TASK TO CARRY OUT: Transcription, pictures excluded: write out the data below exactly.

SOURCE MATERIAL:
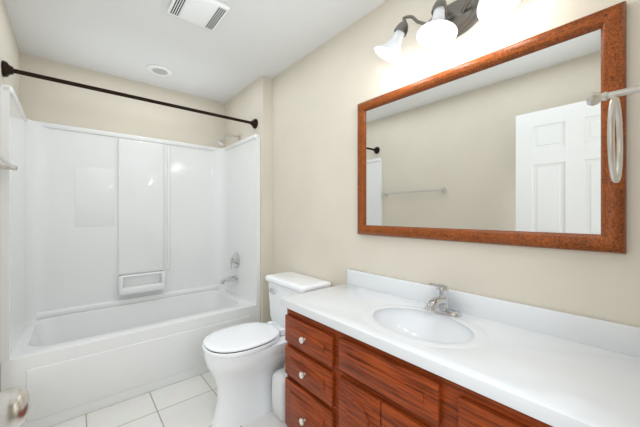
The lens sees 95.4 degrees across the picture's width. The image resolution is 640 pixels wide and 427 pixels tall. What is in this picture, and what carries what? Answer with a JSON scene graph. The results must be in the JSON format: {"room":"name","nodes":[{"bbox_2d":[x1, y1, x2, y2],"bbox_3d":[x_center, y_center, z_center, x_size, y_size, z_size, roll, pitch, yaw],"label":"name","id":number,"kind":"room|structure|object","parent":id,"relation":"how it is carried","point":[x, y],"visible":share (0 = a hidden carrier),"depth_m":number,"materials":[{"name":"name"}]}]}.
{"room":"bathroom","nodes":[
{"label":"bathroom","id":0,"kind":"room"},
{"bbox_2d":[0,0,20,102],"bbox_3d":[-0.887,0.017,0.495,0.100,2.440,4.500,0,0,-40],"label":"wall","id":1,"kind":"structure","parent":0,"point":[10,53],"depth_m":1.80,"materials":[{"name":"paint"}]},
{"bbox_2d":[0,155,17,170],"bbox_3d":[-1.412,-0.243,1.256,0.075,0.054,0.794,0,0,-40],"label":"towel rail","id":2,"kind":"object","parent":1,"relation":"attached to","point":[9,166],"visible":1,"depth_m":1.51,"materials":[{"name":"silver metal"}]},
{"bbox_2d":[1,60,257,128],"bbox_3d":[-1.177,-0.810,2.127,1.558,0.088,0.088,0,0,-40],"label":"shower curtain rod","id":3,"kind":"object","parent":1,"relation":"attached to","point":[7,69],"visible":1,"depth_m":1.92,"materials":[{"name":"brown metal"}]},
{"bbox_2d":[21,53,224,147],"bbox_3d":[-1.595,0.017,2.775,1.755,2.440,0.100,0,0,-40],"label":"wall","id":4,"kind":"structure","parent":0,"point":[42,100],"depth_m":2.54,"materials":[{"name":"paint"}]},
{"bbox_2d":[50,366,286,426],"bbox_3d":[-0.216,1.287,1.060,1.855,0.100,4.500,0,0,-40],"label":"floor","id":5,"kind":"structure","parent":0,"point":[190,402],"depth_m":1.82,"materials":[{"name":"tile"}]},
{"bbox_2d":[0,84,259,426],"bbox_3d":[-1.376,0.223,2.365,1.557,2.028,0.806,0,0,-40],"label":"shower","id":6,"kind":"object","parent":5,"relation":"on","point":[129,266],"visible":1,"depth_m":2.36,"materials":[{"name":"white plastic"}]},
{"bbox_2d":[202,271,330,426],"bbox_3d":[-0.364,0.849,1.915,0.778,0.776,0.500,0,0,-40],"label":"toilet","id":7,"kind":"object","parent":5,"relation":"on","point":[244,362],"visible":0.75,"depth_m":1.75,"materials":[{"name":"white ceramic"}]},
{"bbox_2d":[272,367,286,421],"bbox_3d":[-0.211,1.105,1.803,0.148,0.265,0.140,0,0,-40],"label":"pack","id":8,"kind":"object","parent":5,"relation":"on","point":[278,392],"visible":0.44,"depth_m":1.74,"materials":[{"name":"white plastic"}]},
{"bbox_2d":[281,269,639,426],"bbox_3d":[0.406,0.767,1.188,0.534,0.940,1.305,0,0,-40],"label":"bathroom vanity","id":9,"kind":"object","parent":5,"relation":"on","point":[364,349],"visible":1,"depth_m":1.02,"materials":[{"name":"brown wood"}]},
{"bbox_2d":[424,282,461,317],"bbox_3d":[0.515,0.369,1.277,0.151,0.145,0.164,0,0,-40],"label":"faucet","id":10,"kind":"object","parent":9,"relation":"on","point":[438,306],"depth_m":1.28,"materials":[{"name":"silver metal"}]},
{"bbox_2d":[3,0,385,102],"bbox_3d":[-0.216,-1.253,1.060,1.855,0.100,4.500,0,0,-40],"label":"ceiling","id":11,"kind":"structure","parent":0,"point":[244,44],"depth_m":1.99,"materials":[{"name":"white paint"}]},
{"bbox_2d":[146,65,172,76],"bbox_3d":[-1.347,-1.197,2.448,0.200,0.011,0.200,0,0,-40],"label":"recessed light","id":12,"kind":"object","parent":11,"relation":"in","point":[160,70],"visible":1,"depth_m":2.44,"materials":[{"name":"white paint"}]},
{"bbox_2d":[167,0,229,30],"bbox_3d":[-0.710,-1.188,1.697,0.270,0.030,0.270,0,0,-40],"label":"fan","id":13,"kind":"object","parent":11,"relation":"attached to","point":[208,14],"visible":1,"depth_m":1.69,"materials":[{"name":"white paint"}]},
{"bbox_2d":[225,75,271,322],"bbox_3d":[-0.696,0.017,2.918,0.195,2.440,0.840,0,0,-40],"label":"wall","id":14,"kind":"structure","parent":0,"point":[252,101],"depth_m":2.57,"materials":[{"name":"paint"}]},
{"bbox_2d":[272,0,639,326],"bbox_3d":[0.381,0.017,1.713,0.100,2.440,2.390,0,0,-40],"label":"wall","id":15,"kind":"structure","parent":0,"point":[321,92],"depth_m":1.59,"materials":[{"name":"paint"}]},
{"bbox_2d":[374,0,520,64],"bbox_3d":[0.529,-0.866,1.288,0.219,0.228,0.657,0,0,-40],"label":"sconce","id":16,"kind":"object","parent":15,"relation":"attached to","point":[445,25],"visible":1,"depth_m":1.29,"materials":[{"name":"white glass"}]},
{"bbox_2d":[357,1,626,253],"bbox_3d":[0.596,-0.271,1.345,0.041,0.795,1.130,0,0,-40],"label":"mirror","id":17,"kind":"object","parent":15,"relation":"attached to","point":[507,145],"visible":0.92,"depth_m":1.16,"materials":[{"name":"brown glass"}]},
{"bbox_3d":[0.826,0.017,0.591,0.665,2.440,0.100,0,0,-40],"label":"wall","id":18,"kind":"structure","parent":0,"visible":0},
{"bbox_2d":[586,85,639,182],"bbox_3d":[0.588,-0.159,0.544,0.165,0.199,0.134,0,0,-40],"label":"towel ring","id":19,"kind":"object","parent":18,"relation":"attached to","point":[615,162],"visible":1,"depth_m":0.55,"materials":[{"name":"silver metal"}]},
{"bbox_3d":[-0.132,0.017,-0.216,0.140,2.440,0.100,0,0,-40],"label":"wall","id":20,"kind":"structure","parent":0,"visible":0},
{"bbox_2d":[0,385,30,426],"bbox_3d":[-0.361,0.208,0.247,0.126,2.033,0.757,0,0,-40],"label":"door knob","id":21,"kind":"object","parent":20,"relation":"in","point":[15,404],"depth_m":0.44,"materials":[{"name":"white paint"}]}
]}

TASK OUTPUT:
The lens sees 95.4 degrees across the picture's width. The image resolution is 640 pixels wide and 427 pixels tall. What is in this picture, and what carries what? Answer with a JSON scene graph. The results must be in the JSON format: {"room":"name","nodes":[{"bbox_2d":[x1, y1, x2, y2],"bbox_3d":[x_center, y_center, z_center, x_size, y_size, z_size, roll, pitch, yaw],"label":"name","id":number,"kind":"room|structure|object","parent":id,"relation":"how it is carried","point":[x, y],"visible":share (0 = a hidden carrier),"depth_m":number,"materials":[{"name":"name"}]}]}.
{"room":"bathroom","nodes":[
{"label":"bathroom","id":0,"kind":"room"},
{"bbox_2d":[0,0,20,102],"bbox_3d":[-0.887,0.017,0.495,0.100,2.440,4.500,0,0,-40],"label":"wall","id":1,"kind":"structure","parent":0,"point":[10,53],"depth_m":1.80,"materials":[{"name":"paint"}]},
{"bbox_2d":[0,155,17,170],"bbox_3d":[-1.412,-0.243,1.256,0.075,0.054,0.794,0,0,-40],"label":"towel rail","id":2,"kind":"object","parent":1,"relation":"attached to","point":[9,166],"visible":1,"depth_m":1.51,"materials":[{"name":"silver metal"}]},
{"bbox_2d":[1,60,257,128],"bbox_3d":[-1.177,-0.810,2.127,1.558,0.088,0.088,0,0,-40],"label":"shower curtain rod","id":3,"kind":"object","parent":1,"relation":"attached to","point":[7,69],"visible":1,"depth_m":1.92,"materials":[{"name":"brown metal"}]},
{"bbox_2d":[21,53,224,147],"bbox_3d":[-1.595,0.017,2.775,1.755,2.440,0.100,0,0,-40],"label":"wall","id":4,"kind":"structure","parent":0,"point":[42,100],"depth_m":2.54,"materials":[{"name":"paint"}]},
{"bbox_2d":[50,366,286,426],"bbox_3d":[-0.216,1.287,1.060,1.855,0.100,4.500,0,0,-40],"label":"floor","id":5,"kind":"structure","parent":0,"point":[190,402],"depth_m":1.82,"materials":[{"name":"tile"}]},
{"bbox_2d":[0,84,259,426],"bbox_3d":[-1.376,0.223,2.365,1.557,2.028,0.806,0,0,-40],"label":"shower","id":6,"kind":"object","parent":5,"relation":"on","point":[129,266],"visible":1,"depth_m":2.36,"materials":[{"name":"white plastic"}]},
{"bbox_2d":[202,271,330,426],"bbox_3d":[-0.364,0.849,1.915,0.778,0.776,0.500,0,0,-40],"label":"toilet","id":7,"kind":"object","parent":5,"relation":"on","point":[244,362],"visible":0.75,"depth_m":1.75,"materials":[{"name":"white ceramic"}]},
{"bbox_2d":[272,367,286,421],"bbox_3d":[-0.211,1.105,1.803,0.148,0.265,0.140,0,0,-40],"label":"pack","id":8,"kind":"object","parent":5,"relation":"on","point":[278,392],"visible":0.44,"depth_m":1.74,"materials":[{"name":"white plastic"}]},
{"bbox_2d":[281,269,639,426],"bbox_3d":[0.406,0.767,1.188,0.534,0.940,1.305,0,0,-40],"label":"bathroom vanity","id":9,"kind":"object","parent":5,"relation":"on","point":[364,349],"visible":1,"depth_m":1.02,"materials":[{"name":"brown wood"}]},
{"bbox_2d":[424,282,461,317],"bbox_3d":[0.515,0.369,1.277,0.151,0.145,0.164,0,0,-40],"label":"faucet","id":10,"kind":"object","parent":9,"relation":"on","point":[438,306],"depth_m":1.28,"materials":[{"name":"silver metal"}]},
{"bbox_2d":[3,0,385,102],"bbox_3d":[-0.216,-1.253,1.060,1.855,0.100,4.500,0,0,-40],"label":"ceiling","id":11,"kind":"structure","parent":0,"point":[244,44],"depth_m":1.99,"materials":[{"name":"white paint"}]},
{"bbox_2d":[146,65,172,76],"bbox_3d":[-1.347,-1.197,2.448,0.200,0.011,0.200,0,0,-40],"label":"recessed light","id":12,"kind":"object","parent":11,"relation":"in","point":[160,70],"visible":1,"depth_m":2.44,"materials":[{"name":"white paint"}]},
{"bbox_2d":[167,0,229,30],"bbox_3d":[-0.710,-1.188,1.697,0.270,0.030,0.270,0,0,-40],"label":"fan","id":13,"kind":"object","parent":11,"relation":"attached to","point":[208,14],"visible":1,"depth_m":1.69,"materials":[{"name":"white paint"}]},
{"bbox_2d":[225,75,271,322],"bbox_3d":[-0.696,0.017,2.918,0.195,2.440,0.840,0,0,-40],"label":"wall","id":14,"kind":"structure","parent":0,"point":[252,101],"depth_m":2.57,"materials":[{"name":"paint"}]},
{"bbox_2d":[272,0,639,326],"bbox_3d":[0.381,0.017,1.713,0.100,2.440,2.390,0,0,-40],"label":"wall","id":15,"kind":"structure","parent":0,"point":[321,92],"depth_m":1.59,"materials":[{"name":"paint"}]},
{"bbox_2d":[374,0,520,64],"bbox_3d":[0.529,-0.866,1.288,0.219,0.228,0.657,0,0,-40],"label":"sconce","id":16,"kind":"object","parent":15,"relation":"attached to","point":[445,25],"visible":1,"depth_m":1.29,"materials":[{"name":"white glass"}]},
{"bbox_2d":[357,1,626,253],"bbox_3d":[0.596,-0.271,1.345,0.041,0.795,1.130,0,0,-40],"label":"mirror","id":17,"kind":"object","parent":15,"relation":"attached to","point":[507,145],"visible":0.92,"depth_m":1.16,"materials":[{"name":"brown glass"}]},
{"bbox_3d":[0.826,0.017,0.591,0.665,2.440,0.100,0,0,-40],"label":"wall","id":18,"kind":"structure","parent":0,"visible":0},
{"bbox_2d":[586,85,639,182],"bbox_3d":[0.588,-0.159,0.544,0.165,0.199,0.134,0,0,-40],"label":"towel ring","id":19,"kind":"object","parent":18,"relation":"attached to","point":[615,162],"visible":1,"depth_m":0.55,"materials":[{"name":"silver metal"}]},
{"bbox_3d":[-0.132,0.017,-0.216,0.140,2.440,0.100,0,0,-40],"label":"wall","id":20,"kind":"structure","parent":0,"visible":0},
{"bbox_2d":[0,385,30,426],"bbox_3d":[-0.361,0.208,0.247,0.126,2.033,0.757,0,0,-40],"label":"door knob","id":21,"kind":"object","parent":20,"relation":"in","point":[15,404],"depth_m":0.44,"materials":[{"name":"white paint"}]}
]}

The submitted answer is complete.